If I were in a church where I heard that, I’d be running for the door as well.
Now, to take his objections – there’s a mishmash there, and since I don’t know what tradition or denomination he came out of, I can’t comment on, say, what he learned regarding free will or inerrancy or the rest of it. Part of the list seems to be specific to a certain theology, part of it is common to all struggles with faith (theodicy, or the problem of evil, or ‘why do bad things happen to good people?’), and part of it is the modern confusion that “Science tells us…!” which, colliding head-on with “But the Bible says…!” means that he thought science being correct in a description of the physical world, was therefore correct in its dealings with metaphysics.
Yelling at him for not trying hard enough to believe isn’t going to convince him, or anyone else struggling with doubt.
If anyone is interested in a scientific take on religion, and if anyone has any answers (other than “Read your Bible!”) they’d give someone who trotted these out as reasons why science has ‘disproved’ religion, here you go:
http://www.scientificamerican.com/article.cfm?id=religious-ideas-burrow-in-brains
“Boyer’s detailed model provides something of a more nuanced version of evolutionary biologist Richard Dawkins’s view of religion being an ideological parasite that worms into the minds of unwitting hosts (i.e., gullible children) and inoculates them against all forms of secular reason.
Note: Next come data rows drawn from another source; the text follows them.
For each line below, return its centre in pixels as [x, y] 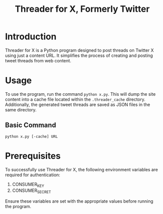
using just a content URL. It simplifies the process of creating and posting [79, 55]
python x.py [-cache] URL [31, 136]
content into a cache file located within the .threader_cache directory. [75, 99]
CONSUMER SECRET [32, 191]
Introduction [31, 37]
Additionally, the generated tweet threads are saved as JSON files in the [78, 105]
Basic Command [31, 125]
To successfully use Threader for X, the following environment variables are [81, 169]
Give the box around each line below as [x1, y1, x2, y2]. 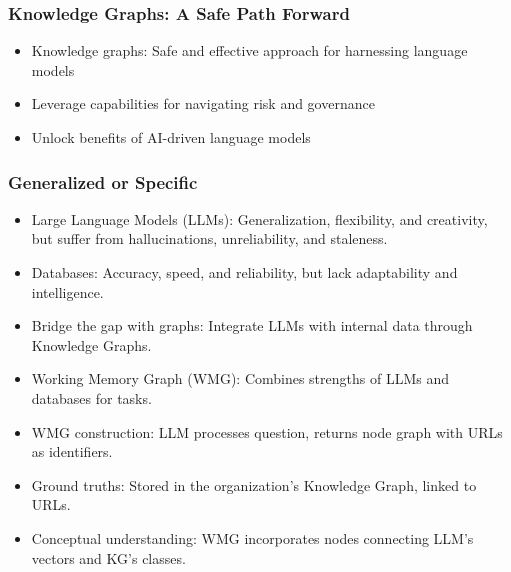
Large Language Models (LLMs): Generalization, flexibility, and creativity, [31, 208, 488, 229]
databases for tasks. [31, 387, 152, 408]
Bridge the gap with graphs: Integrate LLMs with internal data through [31, 315, 473, 336]
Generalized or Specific [8, 169, 198, 194]
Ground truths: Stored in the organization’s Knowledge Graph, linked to [31, 474, 477, 495]
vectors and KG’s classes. [31, 547, 186, 568]
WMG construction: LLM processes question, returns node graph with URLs [31, 421, 503, 442]
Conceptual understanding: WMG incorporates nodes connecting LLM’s [31, 527, 474, 548]
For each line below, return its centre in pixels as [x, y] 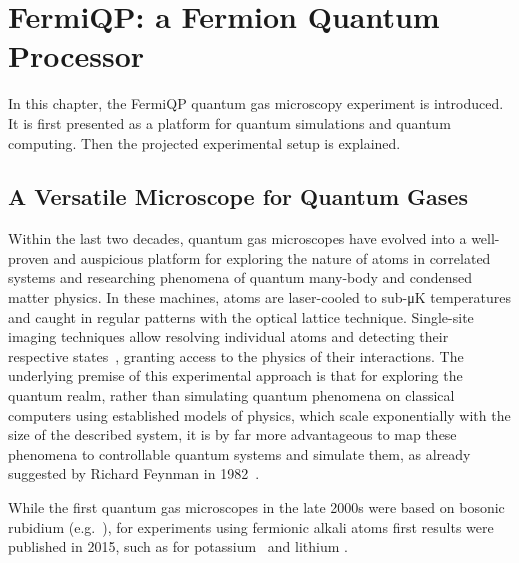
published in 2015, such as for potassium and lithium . [178, 546]
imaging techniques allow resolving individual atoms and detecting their [228, 336]
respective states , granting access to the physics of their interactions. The [236, 355]
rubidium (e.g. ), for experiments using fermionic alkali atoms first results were [251, 526]
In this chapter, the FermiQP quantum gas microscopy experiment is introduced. [256, 103]
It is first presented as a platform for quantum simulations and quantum [229, 122]
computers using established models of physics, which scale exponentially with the [259, 414]
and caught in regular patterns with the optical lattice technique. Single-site [241, 316]
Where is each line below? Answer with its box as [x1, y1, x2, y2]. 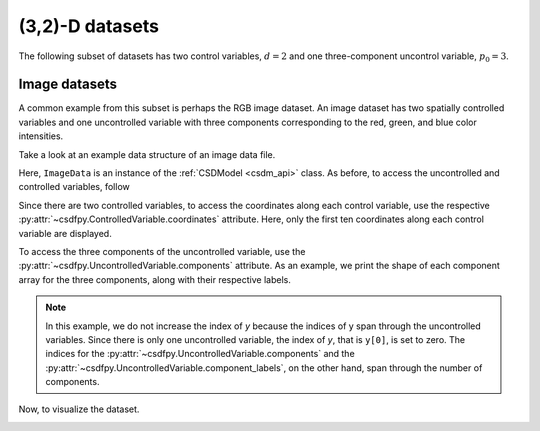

In Boyer’s book Religion Explained, he lays out a very elegant scientific model that shows how the evolved human mind is especially vulnerable to religious concepts because they exploit our everyday, mundane, run-of-the-mill thought processes. What makes a particular concept “religious†or supernatural, says Boyer, is its counterintuitiveness—the extent to which it violates our innate assumptions about basic aspects of the natural world.”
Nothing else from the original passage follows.